= Source material =
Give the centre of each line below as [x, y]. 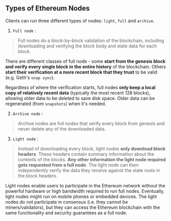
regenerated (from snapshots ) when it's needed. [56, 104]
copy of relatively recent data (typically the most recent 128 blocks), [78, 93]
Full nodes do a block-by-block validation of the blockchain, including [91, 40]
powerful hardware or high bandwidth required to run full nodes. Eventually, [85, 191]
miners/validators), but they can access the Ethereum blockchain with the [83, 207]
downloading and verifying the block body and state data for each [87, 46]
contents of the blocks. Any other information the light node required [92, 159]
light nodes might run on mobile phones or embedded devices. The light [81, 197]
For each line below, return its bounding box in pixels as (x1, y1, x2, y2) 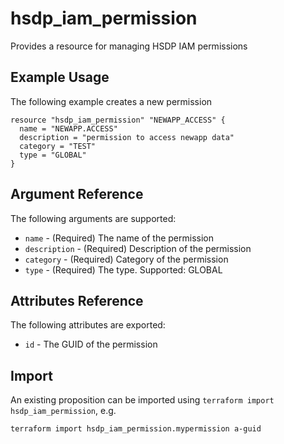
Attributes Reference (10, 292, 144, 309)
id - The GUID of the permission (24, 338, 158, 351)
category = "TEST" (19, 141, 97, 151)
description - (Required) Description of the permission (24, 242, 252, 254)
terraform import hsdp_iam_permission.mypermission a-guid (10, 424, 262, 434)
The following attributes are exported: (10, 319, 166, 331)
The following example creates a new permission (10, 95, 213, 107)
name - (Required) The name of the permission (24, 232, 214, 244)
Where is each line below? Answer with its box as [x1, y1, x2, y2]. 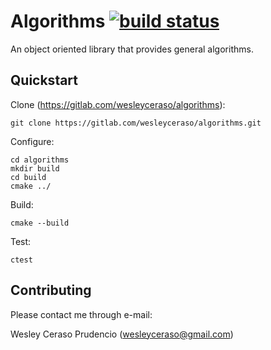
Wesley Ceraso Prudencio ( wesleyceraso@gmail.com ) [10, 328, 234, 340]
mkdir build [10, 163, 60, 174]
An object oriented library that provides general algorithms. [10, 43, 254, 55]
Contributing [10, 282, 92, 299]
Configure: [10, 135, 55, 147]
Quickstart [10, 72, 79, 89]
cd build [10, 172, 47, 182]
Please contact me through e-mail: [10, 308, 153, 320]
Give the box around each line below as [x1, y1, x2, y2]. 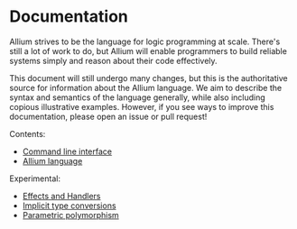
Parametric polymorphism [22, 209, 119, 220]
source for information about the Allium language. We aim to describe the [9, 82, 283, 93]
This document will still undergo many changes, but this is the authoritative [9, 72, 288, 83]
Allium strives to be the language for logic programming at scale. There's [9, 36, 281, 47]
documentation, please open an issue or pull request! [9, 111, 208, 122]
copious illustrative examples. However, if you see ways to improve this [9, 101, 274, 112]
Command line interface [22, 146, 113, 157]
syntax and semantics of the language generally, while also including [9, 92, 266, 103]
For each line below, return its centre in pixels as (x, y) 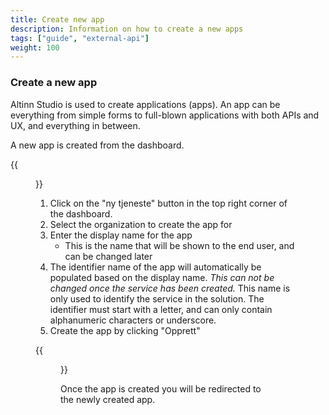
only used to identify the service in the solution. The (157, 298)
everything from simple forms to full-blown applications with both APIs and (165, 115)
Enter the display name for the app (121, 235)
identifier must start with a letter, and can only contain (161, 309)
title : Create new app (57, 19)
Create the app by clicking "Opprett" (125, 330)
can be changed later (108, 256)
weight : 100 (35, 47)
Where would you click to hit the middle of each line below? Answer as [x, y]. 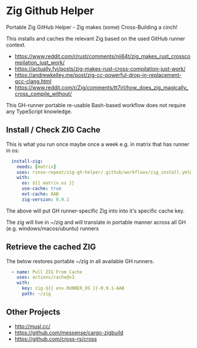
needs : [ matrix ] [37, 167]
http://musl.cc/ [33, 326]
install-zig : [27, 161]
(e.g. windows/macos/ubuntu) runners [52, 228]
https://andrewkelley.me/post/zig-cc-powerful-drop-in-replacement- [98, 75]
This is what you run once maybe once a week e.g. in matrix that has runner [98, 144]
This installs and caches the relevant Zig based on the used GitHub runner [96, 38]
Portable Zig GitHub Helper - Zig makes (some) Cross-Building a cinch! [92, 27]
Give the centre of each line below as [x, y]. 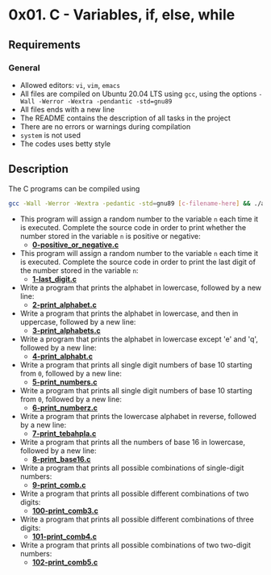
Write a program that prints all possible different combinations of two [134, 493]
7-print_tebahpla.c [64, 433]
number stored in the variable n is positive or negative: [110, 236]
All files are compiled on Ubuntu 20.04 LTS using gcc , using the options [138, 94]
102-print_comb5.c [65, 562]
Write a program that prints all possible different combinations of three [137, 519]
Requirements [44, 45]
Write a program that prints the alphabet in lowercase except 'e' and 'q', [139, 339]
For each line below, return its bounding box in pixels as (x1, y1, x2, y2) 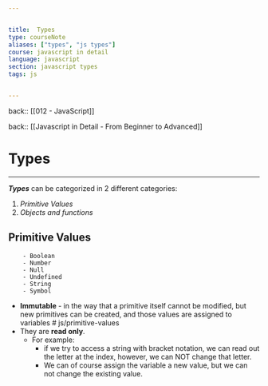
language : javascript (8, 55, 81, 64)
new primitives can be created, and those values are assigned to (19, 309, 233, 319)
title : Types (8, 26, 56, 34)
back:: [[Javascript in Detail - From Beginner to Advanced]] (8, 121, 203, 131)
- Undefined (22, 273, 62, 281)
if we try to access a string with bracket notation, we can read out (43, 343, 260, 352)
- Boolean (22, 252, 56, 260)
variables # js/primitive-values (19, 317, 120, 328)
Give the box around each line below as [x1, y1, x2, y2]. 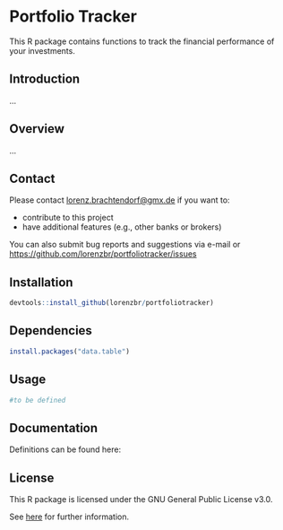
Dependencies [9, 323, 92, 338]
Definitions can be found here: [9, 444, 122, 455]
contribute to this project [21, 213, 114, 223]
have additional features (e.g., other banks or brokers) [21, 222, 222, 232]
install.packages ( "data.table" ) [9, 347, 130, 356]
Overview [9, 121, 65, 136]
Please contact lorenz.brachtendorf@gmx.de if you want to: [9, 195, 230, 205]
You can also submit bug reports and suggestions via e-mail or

= Exercise directions =
Determine how many lines of the material hold the string "combinations", and state that number by itself.

= Solution to this exercise =
2